Asynchronous AOAG down after restart of primary node

Background

This article is the result of a long day in the woods on a SAR mission turning into an even longer night due to a difficult cluster.

I have many clusters. One of them is a cluster with 3 nodes. 2 of them are running a regular Failover Cluster Instance with shared storage, while the third node has local storage and serves as an AOAG replica for the most critical databases. The Failover cluster instance is the primary replica as long as we don’t have a HA/DR scenario where the SAN is down or massive hardware issues. This is a very specific setup, but I would not be surprised if this problem could be caused by restarting the primary replica on any async AOAG.

Problem

 

During scheduled maintenance, I failed over the instance containing the primary replica from one node to another manually. This is what usually happens:

  • SQL instance is manually moved from node A to node B
  • The AOAG listener cluster resources fail on node A
  • The AOAG listener cluster resources are automatically moved to node B
  • The AOAG listener cluster resources come on line on node B

But not this time. This time, the AOAG listener objects came online on node A. Such a thing is not supposed to happen. In my experience, AOAG Listeners always stays with the primary node.

Note: I do not recommend this procedure as a standard maintenance procedure. It is always best to make sure that the instance you are restarting is NOT the primary replica of any AOAG.

Anyway, the end result is that SQL Server patiently waits for the AOAG listeners to come on line on the correct server. Or, perhaps patiently is not the correct word. It spews angry error messages in the logs, and the AOAG dashboard is all red.

SNAGHTMLd170a1

“Availability replica is disconnected”

“Availability replica does not have a healthy role”

SNAGHTMLd1f856

Solution

The solution is quite simple. It does however it require crossing over to the dark side, performing unspeakable dark magic. Magic that should never be performed in the presence of an AOAG listener, much less be performed on the listener itself. But simple it is, as long as you are the kind of person who knows your way around the part of Windows where Failover Cluster Manager dwells. Or is familiar with the sky blue realm of the Powershell cluster commandlets. Both will suffice. However, if you are not such a person, if some of the sentences in this article sounds like dark incantations overheard in a shady tavern; please seek assistance from someone who is before you proceed down this path to solution in production. Please note that normally, AOAG listener resources should never be manipulated manually. Trying to do so usually just makes the situation even more dire. But here goes:

Take the AOAG listener resources offline manually, and then bring them back online. Doing so should make the resources realize the errors of their ways and promptly enter the failed state.
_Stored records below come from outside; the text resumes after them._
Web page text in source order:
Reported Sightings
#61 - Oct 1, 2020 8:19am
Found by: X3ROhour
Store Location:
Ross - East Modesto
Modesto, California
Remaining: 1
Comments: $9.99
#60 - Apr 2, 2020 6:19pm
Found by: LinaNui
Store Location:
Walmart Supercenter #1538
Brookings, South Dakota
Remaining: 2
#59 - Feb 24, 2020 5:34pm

The cluster and SQL Server should detect this and take action. All failed listeners should be whisked over to the primary replica node and brought online without any need for further input from you.
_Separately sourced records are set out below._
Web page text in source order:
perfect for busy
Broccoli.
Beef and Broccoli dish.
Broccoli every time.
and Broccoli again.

However, if the listeners are still offline, active on the wrong cluster node, or even worse locked in a failed state, you still have options. Suggestions listed by increasing approximated time consumption.

  • Move the listener resources manually to the node containing the primary replica.
  • Shut down all the nodes, then start just one and let SQL Server initialize completely before you start the others.
  • Look for underlying domain and network issues preventing the listener from starting.
  • Destroy and re-create the availability group and listeners.
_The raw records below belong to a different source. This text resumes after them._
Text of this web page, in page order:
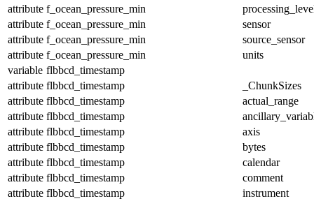
attribute f_ocean_pressure_min
attribute f_ocean_pressure_min
sensor
attribute f_ocean_pressure_min
source_sensor
attribute f_ocean_pressure_min
units
variable flbbcd_timestamp
attribute flbbcd_timestamp
_ChunkSizes
attribute flbbcd_timestamp
actual_range
attribute flbbcd_timestamp
attribute flbbcd_timestamp
axis
attribute flbbcd_timestamp
bytes
attribute flbbcd_timestamp
calendar
attribute flbbcd_timestamp
comment
attribute flbbcd_timestamp
instrument

Misaligned IOs on SSD storage

Problem

The SQL server error log on one of my secondary replicas is riddled with error messages like this one:

“There have been 271104 misaligned log IOs which required falling back to synchronous IO.  The current IO is on file ….”

image

Analysis

The AOAG is running on Win 2012, and I have been lulled into thinking that drive misalignment was a thing of the past, expelled from reality with my last Win2003R2 server. Seems maybe I was wrong. Although, analysis of the drives show that they are properly aligned. This particular replica is running with local SSD drives, whereas the primary replica is connected to a SAN. I thought “maybe the SAN volumes are misaligned?”, but that to was in order. Turns out the culprit was the SSD drive itself. The SAN volume is using a 512 bytes per sector physical setup, but the new SSD drive is set up to use 4096 bytes.

SSD:

image

SAN:

image

(Mountpoints are in use, thus a path instead of a driveletter.)

This was the only dividing factor I could find.

Even though it seemed futile, I tried to find a way to change bytes Per physical Sector. I mean, the “physical” in the name makes it sound very final. But, by converting the SSD to dynamic, mirroring it and making sure it was aligned I finally got it anyway:

image

I suppose it is still 4096 under the covers, but the cluster has been running for a week, and no new error mesasges have been logged so far.

Solution

Get drives with identical Bytes Per Physical Sector for all your AOAG nodes. I have heard rumors about SANs being able to define this on a per volume basis, but I consider this a poor workaround as it will probably add latency. It sounds better to upgrade all replicas to the new fancy 4096 bytes per sector drives, as they are probably faster for SQL server anyway.